I'll bee looking forward to your pics/vids & updates next Tues!


----------



## PatBeek

.


robherc,

That sounds like quite the cut-out.

How are those bees doing now?

Did you have to vacuum any?


----------



## PatBeek

WISHBONE said:


> if i can be of any help with any questions please let me know. Randy


Thanks.....and I also forwarded your advice to the gentleman who will be helping.


----------



## robherc

I left the bees in my vac until about an hour ago (made the vac with the intention of being able to "hive" them in it for a day or two safely as my bee yard's a 45min drive away) when I hived them. I transferred the bars & frames into one of my swarm boxes (7-frame deep), whacked the box on the ground, then shook all the bees in over the bars & frames, just like a package of bees. Ended up seeing about maybe a hundred or so dead bees, but those could just as easily been injured by the cut-out process, as by the vac itself, so overall I'd call the vac an astounding success (especially considering that the first one I made was a total failure)! 
If you're interested, I'm planning to post the design for my bee vac in a new thread sometime in the next couple days...with construction plans.


----------



## NCbeek

jredburn said:


> Instead of smoke try sugar water spray. Then suck them up with a bee vac.
> Regards
> Joe


Just a thought about that. Sugar water makes them sticky and will gum them up in the hose of the vacuum. The inside of the hose will be sticky and constantly clog with bees who are sticking to each other no matter how little water you use. You won't need smoke or sugar water IMHO.


----------



## robherc

I agree with NCbeek ... this cut-out I used the bee vac, and only the bee vac. No smoke OR syrup & things were still nice and smooth/calm. Hard for bees to come at you from the inside of the vac box. :banana:
Just make sure your vac's saving them, not killing them.


----------



## WISHBONE

PatBeek said:


> Thanks.....and I also forwarded your advice to the gentleman who will be helping.

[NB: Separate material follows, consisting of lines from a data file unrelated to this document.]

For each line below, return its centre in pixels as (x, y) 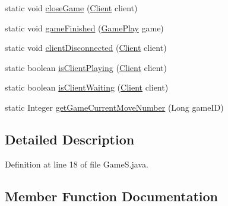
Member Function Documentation (112, 196)
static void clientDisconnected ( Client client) (86, 48)
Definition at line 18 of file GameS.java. (77, 164)
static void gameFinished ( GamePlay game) (84, 28)
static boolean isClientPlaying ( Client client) (86, 67)
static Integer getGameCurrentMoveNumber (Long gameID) (114, 107)
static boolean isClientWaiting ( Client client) (87, 87)
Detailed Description (70, 139)
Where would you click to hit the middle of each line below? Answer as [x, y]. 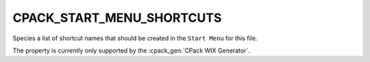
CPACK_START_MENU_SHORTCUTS [117, 18]
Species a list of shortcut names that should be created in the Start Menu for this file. [135, 38]
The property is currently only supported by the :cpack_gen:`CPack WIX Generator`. [131, 50]
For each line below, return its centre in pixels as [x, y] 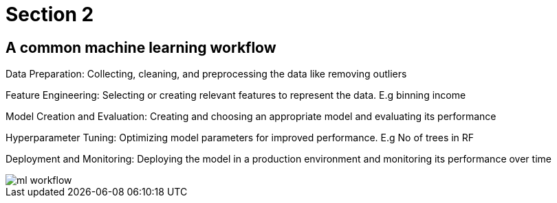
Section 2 [50, 14]
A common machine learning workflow [141, 47]
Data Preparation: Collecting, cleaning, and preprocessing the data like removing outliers [206, 74]
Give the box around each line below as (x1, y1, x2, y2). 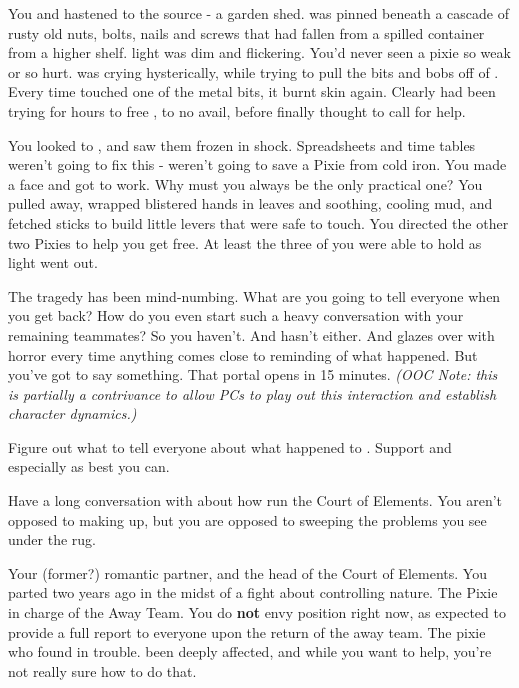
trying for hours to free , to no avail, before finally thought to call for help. (8, 100, 466, 121)
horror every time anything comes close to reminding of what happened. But (8, 344, 478, 365)
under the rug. (8, 529, 96, 550)
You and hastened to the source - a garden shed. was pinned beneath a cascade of (8, 3, 509, 23)
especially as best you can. (8, 456, 170, 477)
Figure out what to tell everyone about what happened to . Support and (8, 436, 452, 457)
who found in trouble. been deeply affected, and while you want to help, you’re (8, 641, 492, 662)
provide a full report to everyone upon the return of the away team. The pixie (8, 621, 486, 642)
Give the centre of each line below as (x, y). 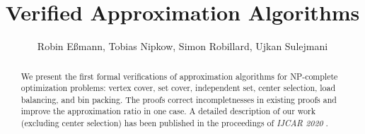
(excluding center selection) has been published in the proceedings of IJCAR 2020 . (174, 123)
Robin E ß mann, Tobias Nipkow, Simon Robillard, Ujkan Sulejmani (182, 46)
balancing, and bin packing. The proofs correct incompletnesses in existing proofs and (179, 99)
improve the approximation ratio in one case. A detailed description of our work (168, 111)
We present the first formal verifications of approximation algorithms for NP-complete (179, 76)
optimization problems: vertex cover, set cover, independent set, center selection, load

PatBeek, looking at your inside pictures, it looks like there might be 3 or 4 feet between the bottom of the window & the floor. if so, there should be attic access. if that is the garage to the right you could go thru that attic space into the space between upstairs wall & boxing(soffit). if its framed the way we do, it will have subfloor on the joist in that attic area. its unlikely bees will be in walls or floor system because of insulation. to me it looks like a fairly easy job. i normally get about 300.00 repairs included if its close to home for stuff like that. 864-809-0026


----------



## PatBeek

.

Are we ready to settle some bets now?

.


----------



## PatBeek




----------



## mrqb

Bravo...well done and very nice video...now who owes who???


----------



## PatBeek

mrqb said:


> Bravo...well done and very nice video...now who owes who???


Hehehe, well, no one knew for sure. Every situation is different. 

But yeah, we went up into the attic directly above that room after we found out the soffit was a complete dead end. There were no signs of bees in the attic above that room - no dead ones or anything.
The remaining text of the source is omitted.